• [TASK STATEMENT]
A single number is the expected answer: the count of lines in the listing that hold the word "Hecserr".
▼
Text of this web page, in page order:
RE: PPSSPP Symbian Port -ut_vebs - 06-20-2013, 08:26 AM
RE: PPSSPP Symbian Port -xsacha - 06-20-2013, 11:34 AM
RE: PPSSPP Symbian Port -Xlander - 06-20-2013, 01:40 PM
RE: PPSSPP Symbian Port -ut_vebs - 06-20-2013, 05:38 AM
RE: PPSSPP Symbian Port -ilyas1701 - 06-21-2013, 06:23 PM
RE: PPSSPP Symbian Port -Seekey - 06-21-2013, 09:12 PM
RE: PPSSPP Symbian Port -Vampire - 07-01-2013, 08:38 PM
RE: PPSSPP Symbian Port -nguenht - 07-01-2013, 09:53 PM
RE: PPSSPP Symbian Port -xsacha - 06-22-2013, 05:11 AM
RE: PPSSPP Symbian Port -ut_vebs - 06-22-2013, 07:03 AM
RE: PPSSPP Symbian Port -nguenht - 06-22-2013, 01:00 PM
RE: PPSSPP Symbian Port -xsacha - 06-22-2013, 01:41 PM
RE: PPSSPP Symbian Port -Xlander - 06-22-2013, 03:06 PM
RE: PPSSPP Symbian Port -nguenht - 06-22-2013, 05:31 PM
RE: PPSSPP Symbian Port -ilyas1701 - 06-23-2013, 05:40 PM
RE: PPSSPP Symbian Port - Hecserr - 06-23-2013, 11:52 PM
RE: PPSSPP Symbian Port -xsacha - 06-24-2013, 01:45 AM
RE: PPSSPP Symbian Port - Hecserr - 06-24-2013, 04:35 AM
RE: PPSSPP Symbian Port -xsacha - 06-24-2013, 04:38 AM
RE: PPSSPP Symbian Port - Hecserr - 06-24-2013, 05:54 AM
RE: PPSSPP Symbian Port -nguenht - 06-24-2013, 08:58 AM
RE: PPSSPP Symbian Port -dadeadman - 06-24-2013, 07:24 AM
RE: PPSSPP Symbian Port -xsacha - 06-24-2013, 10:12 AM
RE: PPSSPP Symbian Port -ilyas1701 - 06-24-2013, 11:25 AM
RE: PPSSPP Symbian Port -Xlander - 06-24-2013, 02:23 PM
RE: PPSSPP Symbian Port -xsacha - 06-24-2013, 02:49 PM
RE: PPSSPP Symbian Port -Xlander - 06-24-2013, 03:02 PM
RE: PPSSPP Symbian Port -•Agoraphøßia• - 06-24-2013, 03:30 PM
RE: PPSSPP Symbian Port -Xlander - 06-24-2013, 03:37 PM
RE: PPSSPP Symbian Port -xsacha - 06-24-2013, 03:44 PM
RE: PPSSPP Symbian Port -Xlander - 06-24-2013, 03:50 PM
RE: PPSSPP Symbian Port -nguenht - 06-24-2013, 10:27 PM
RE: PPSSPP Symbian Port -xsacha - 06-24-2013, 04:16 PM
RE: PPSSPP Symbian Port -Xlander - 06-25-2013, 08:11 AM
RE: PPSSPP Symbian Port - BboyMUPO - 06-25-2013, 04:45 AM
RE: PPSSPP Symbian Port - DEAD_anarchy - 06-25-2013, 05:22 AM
▲
• [ANSWER SECTION]
3